Aimé Césaire est sorti de la rubrique Variétés pour prendre le bandeau de la une. "Aimé Césaire. Le Nègre majuscule". En pages intérieures, un bel hommage et surtout les mots de Césaire:

                              J'habite une blessure sacrée
                               j'habite des ancêtres imaginaires
                               j'habite un vouloir obscur j'habite un long silence
                               j'habite une soif irrémédiable
                               j'habite un voyage de mille ans
                               j'habite une guerre de trois cents ans
                               j'habite un culte désaffecté entre bulbe et caïeu
                               j'habite l'espace inexploité…
                               je m'accommode de mon mieux de cet avatar
                               d'une version du paradis absurdement ratée
                               - c'est bien pire qu'un enfer -
                               J'habite de temps en temps une de mes plaies…
                                je reste avec mes pains de mots et mes minerais secrets
****

                                                                                    Extrait du recueil Moi, laminaire, 1982

Samedi 19 avril.

Retour.

Le titre: "Ouf! Les Français rient encore."

On termine donc sur un scoop.






* Les aires d'autoroute donnent raison à Georges Perec qui soutenait que "vivre, c'est passer d'un espace à un autre, en essayant de ne pas trop se cogner" (cité de mémoire, donc de travers).

** Au retour, j'ai trouvé un écho de cette colère dans le billet de Françoise (dont le très fort dessin mériterait la Une des Unes).

*** Il paraît que ça marche, mais il faut trouver le bon éclairage, et surtout la bonne aération, rapport au terreau enrichi à la bouse de vaches sacrées qu'il faut utiliser pour avoir le label "Agriculture biologique".

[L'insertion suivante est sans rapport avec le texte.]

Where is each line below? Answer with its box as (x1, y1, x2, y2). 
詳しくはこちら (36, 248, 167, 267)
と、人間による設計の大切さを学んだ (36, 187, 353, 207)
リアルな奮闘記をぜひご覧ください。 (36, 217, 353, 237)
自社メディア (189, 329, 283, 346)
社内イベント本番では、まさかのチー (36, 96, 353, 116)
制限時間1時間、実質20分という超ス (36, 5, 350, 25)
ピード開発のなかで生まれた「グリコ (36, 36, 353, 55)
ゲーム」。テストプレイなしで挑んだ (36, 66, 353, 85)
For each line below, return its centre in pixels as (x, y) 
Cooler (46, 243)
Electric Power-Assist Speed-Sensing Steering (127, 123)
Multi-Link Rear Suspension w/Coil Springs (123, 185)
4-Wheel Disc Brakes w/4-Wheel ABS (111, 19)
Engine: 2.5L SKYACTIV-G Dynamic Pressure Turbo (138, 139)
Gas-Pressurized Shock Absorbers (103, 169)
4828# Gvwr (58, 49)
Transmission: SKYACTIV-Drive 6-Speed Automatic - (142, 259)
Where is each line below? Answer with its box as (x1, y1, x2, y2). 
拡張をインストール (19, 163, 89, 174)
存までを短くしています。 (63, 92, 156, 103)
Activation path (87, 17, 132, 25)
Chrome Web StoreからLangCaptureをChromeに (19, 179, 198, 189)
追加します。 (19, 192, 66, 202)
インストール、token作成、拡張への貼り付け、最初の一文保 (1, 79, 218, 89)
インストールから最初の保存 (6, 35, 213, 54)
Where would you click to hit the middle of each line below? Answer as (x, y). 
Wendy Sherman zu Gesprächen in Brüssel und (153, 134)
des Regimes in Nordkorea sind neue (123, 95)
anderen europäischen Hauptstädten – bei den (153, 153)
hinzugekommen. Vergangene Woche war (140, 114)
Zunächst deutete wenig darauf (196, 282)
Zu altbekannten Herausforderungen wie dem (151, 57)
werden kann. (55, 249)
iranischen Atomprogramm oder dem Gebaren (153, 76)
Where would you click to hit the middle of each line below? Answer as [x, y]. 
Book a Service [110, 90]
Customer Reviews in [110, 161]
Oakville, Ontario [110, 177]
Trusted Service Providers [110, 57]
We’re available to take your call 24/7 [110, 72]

**** Puisque Lagarde et Michard ont fait ici une apparition fort remarquée, on peut imaginer une note de nos deux compères:
Quelle figure de style le poète utilise-t-il ici? En quoi souligne-t-elle son propos? Comparez avec l'emploi de la même figure par Henri Guaino.

2 commentaires:

Anonyme a dit…

"Comparez avec l'emploi de la même figure par Henri Guaino."

M'sieur ! M'sieur ! J'sais pas faire, y a pas un aut' sujet au choix ?

Tu as vraiment don pour raconter. J'avais l'impression d'être juste derrière toi. (Dommage pour le pavé, ce sera pour la prochaine fois.) Merci beaucoup pour ce petit voyage par procuration.

(P.S. Merci aussi pour le compliment).

Guy M. a dit…

Non, non, il n'y a qu'un sujet!

Merci beaucoup, me voilà rouge confus...

Pour les pavés, je crois qu'un marteau de géologue suffirait (avec l'équipement du géologue, barbe, pipe, semalles vibram et bermuda, ça serait un alibi parfait). J'ai une bonne raison de retourner à La Rochelle (à voir demain peut-être).